So as you guys know, I started grad school in January and am pursuing my masters in Clinical Mental Health Counseling. I made the decision to make this complete change in career while blogging in October! It is hard to believe that everything has happened so quickly!
When I made the decision, I knew it would be difficult. I haven’t been in school in over ten years. I have pretty bad social anxiety -so working in groups and presenting things to the class is going to be tough. Part of the school work is essentially intense therapy, and we all know I have my share of issues! but I wanted to do SOMETHING that mattered. I didn’t want to be a cog in the wheel anymore. I didn’t want to work in a field that is oversaturated and no longer creative and fun. I didn’t want to pretend for one more minute that I give a damn about forecasts, budgets, business suits, and sales meetings.

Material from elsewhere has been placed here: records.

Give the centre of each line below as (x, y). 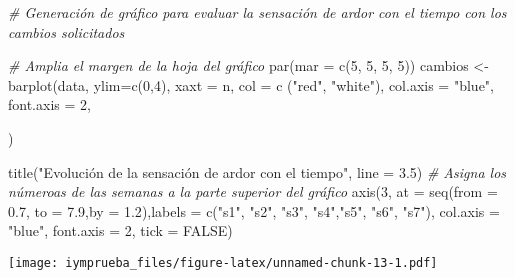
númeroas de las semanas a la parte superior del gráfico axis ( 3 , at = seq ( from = (253, 191)
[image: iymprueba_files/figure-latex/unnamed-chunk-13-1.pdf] (223, 262)
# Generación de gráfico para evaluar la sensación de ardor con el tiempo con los (257, 12)
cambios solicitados (66, 31)
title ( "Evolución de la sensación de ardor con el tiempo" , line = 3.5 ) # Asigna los (257, 171)
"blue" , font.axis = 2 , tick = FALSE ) (120, 230)

I want to do something meaningful, compassionate, creative, and purposeful. I told myself that I would simply work hard, do my best, and not let myself worry about the grades, the assignments, the approval of other students. Ha! I think we all knew that I’d be a stressful mess in no time lol! Well, I just got past my first round of exams and papers. I’m a walking ball of knots and stress! I had wine cravings and when I didn’t give in to those – my mind thought it would try for another old escapism go-to -gaming cravings. I did not cave to those either.
The thing is guys, I am programmed to give a fuck about all the stuff. I have spent my entire life believing I have to get the grade, the promotion, the 5 star writeup, and on and on. My anxiety is driven by my constant search for external validation…and here I am…enrolled in 2 years of constant external measures of success lol. Now, I can’t avoid it. I MUST find a way to be successful while somehow not caring SO MUCH about success. It is a great lesson to learn – one that I’m sure I’ll be helping many people through in the future.
Isn’t it funny how we can help others through something and be completely blind to our own selves needing to do the same thing? If I were supporting a friend right now, I would tell her to ramp up her self care. I would tell her that she needs to slow down and remember to also ENJOY the program. I would tell her she is smart and capable, and she always succeeds at everything she tries – so give herself a break! When she pushed back, I’d ask her to list a few times she was doing something REALLY important and thought she’d fail…and have her see how it worked out just fine then too. I’d even ask her to describe what would happen…on the totally unlikely chance that she didn’t make it through the program…and she’d see that everything would still be fine. Then I’d remind her that the reason she is anxious and stressed is because she wants to do well…and that’s totally normal too!
Well, it sounds like I have a pretty good idea what I need to do, huh?